Y en este tiempo
que me tomé no deje de maquinar, pensar y formular un montón de cosas en mi
mente sobre mi, mi vida y todo en general. Comprendí que la vida te da muchas
oportunidades y no importa cuantas veces fracases, siempre habrá algo nuevo que
te hará olvidar. Entendí que la vida te presenta muchas personas pero que no
todas te pertenecen, no todas van a estar ahí siempre, a tu par, batallando la
incesante guerra que es la vida. La vida te da muchas personas, pero así como
te las ofrece te las arrebata sin previo aviso. Dicen que no hay que volar muy alto porque la caída dolerá más.
Perdí mucha gente
en el camino y tengo mucho miedo. Cada vez que mi mente empieza a maquinar como
loca imagino cosas que jamás habría pensado crear o intentar. No puedo imaginarme
una vida sin mis amigos o mi familia. La idea de pasar toda mi vida sola es
aterradora, y –sin embargo- así es como me siento miles de veces. El vació en
mi interior, el dolor punzante en el pecho, el hecho de sentirme la persona más
solitaria en el mundo. En este tiempo que no estuve haciendo nada por mi más que gastarme noches y días enteros en llorar y derramar interminables lágrimas de dolor y pena, comprendí más cosas de las que nombro.

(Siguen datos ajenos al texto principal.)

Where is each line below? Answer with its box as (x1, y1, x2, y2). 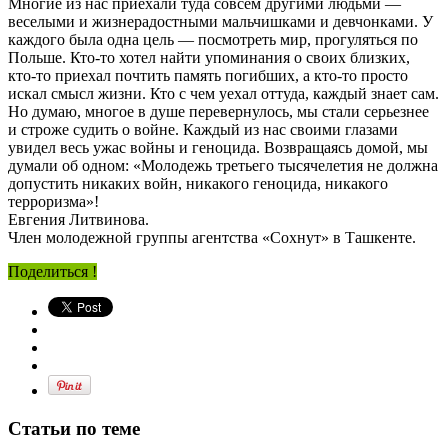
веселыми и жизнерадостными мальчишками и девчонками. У (8, 12, 433, 30)
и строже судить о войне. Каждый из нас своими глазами (8, 120, 398, 138)
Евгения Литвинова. (8, 210, 149, 228)
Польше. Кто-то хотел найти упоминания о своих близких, (8, 48, 410, 66)
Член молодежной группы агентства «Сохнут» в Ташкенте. (8, 228, 416, 246)
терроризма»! (8, 192, 99, 210)
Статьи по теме (8, 418, 140, 440)
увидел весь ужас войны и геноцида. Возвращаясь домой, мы (8, 138, 428, 156)
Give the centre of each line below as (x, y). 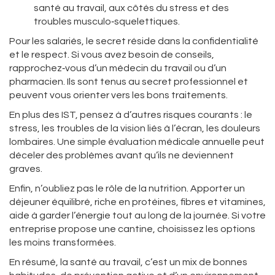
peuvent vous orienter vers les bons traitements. (118, 95)
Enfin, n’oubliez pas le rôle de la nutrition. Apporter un (127, 188)
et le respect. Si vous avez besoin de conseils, (112, 55)
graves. (26, 169)
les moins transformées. (63, 242)
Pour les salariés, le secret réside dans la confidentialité (134, 41)
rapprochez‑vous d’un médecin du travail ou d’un (118, 68)
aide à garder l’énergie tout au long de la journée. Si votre (137, 215)
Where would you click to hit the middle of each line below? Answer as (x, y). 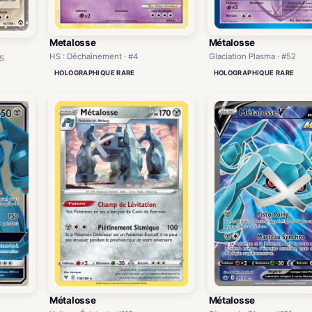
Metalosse (73, 43)
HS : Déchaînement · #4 (94, 57)
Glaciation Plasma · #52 (252, 57)
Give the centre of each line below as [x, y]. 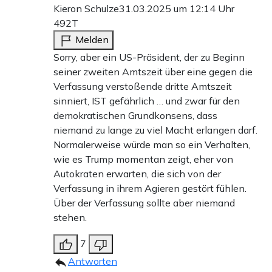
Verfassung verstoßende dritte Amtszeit [143, 87]
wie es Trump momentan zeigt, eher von [143, 159]
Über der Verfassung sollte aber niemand [144, 203]
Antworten [93, 261]
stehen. [70, 218]
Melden [92, 40]
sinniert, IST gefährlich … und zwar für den [147, 101]
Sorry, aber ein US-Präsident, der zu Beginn [149, 57]
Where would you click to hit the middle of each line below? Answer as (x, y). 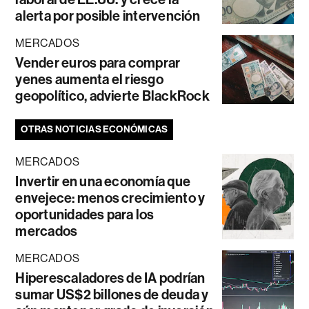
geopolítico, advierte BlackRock (112, 96)
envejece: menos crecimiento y (110, 198)
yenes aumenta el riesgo (89, 79)
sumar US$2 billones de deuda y (112, 295)
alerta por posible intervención (108, 16)
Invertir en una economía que (103, 181)
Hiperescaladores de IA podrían (110, 278)
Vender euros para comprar (98, 63)
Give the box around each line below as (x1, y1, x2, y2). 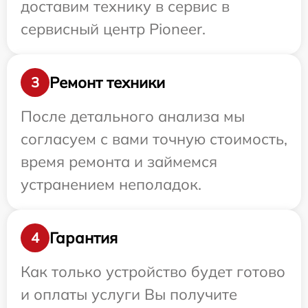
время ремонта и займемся (21, 152, 217, 172)
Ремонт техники (49, 72, 165, 92)
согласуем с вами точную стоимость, (21, 129, 287, 149)
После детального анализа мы (21, 107, 245, 126)
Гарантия (49, 228, 118, 247)
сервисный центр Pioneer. (21, 19, 206, 39)
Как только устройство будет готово (21, 262, 285, 282)
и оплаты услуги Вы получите (21, 285, 237, 305)
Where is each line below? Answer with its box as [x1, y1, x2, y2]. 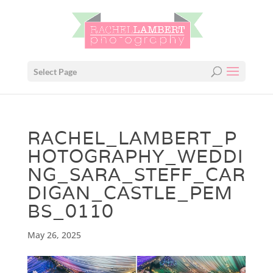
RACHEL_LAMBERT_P [27, 126, 237, 150]
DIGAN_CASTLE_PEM [27, 181, 233, 205]
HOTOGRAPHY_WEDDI [27, 144, 244, 168]
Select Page [33, 66, 77, 77]
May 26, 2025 [27, 229, 81, 241]
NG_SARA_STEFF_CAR [27, 163, 246, 186]

Las personas con las que menos momentos compartí, aquellas con las que casi no tengo unión o personas que jamás vi en persona, fueron aquellas las que me escucharon y aconsejaron. Hasta la persona que creí que más dolor había causado en mi interior y más me había decepcionado me soporto. Y ahora, mal que me pese, es demasiado tarde.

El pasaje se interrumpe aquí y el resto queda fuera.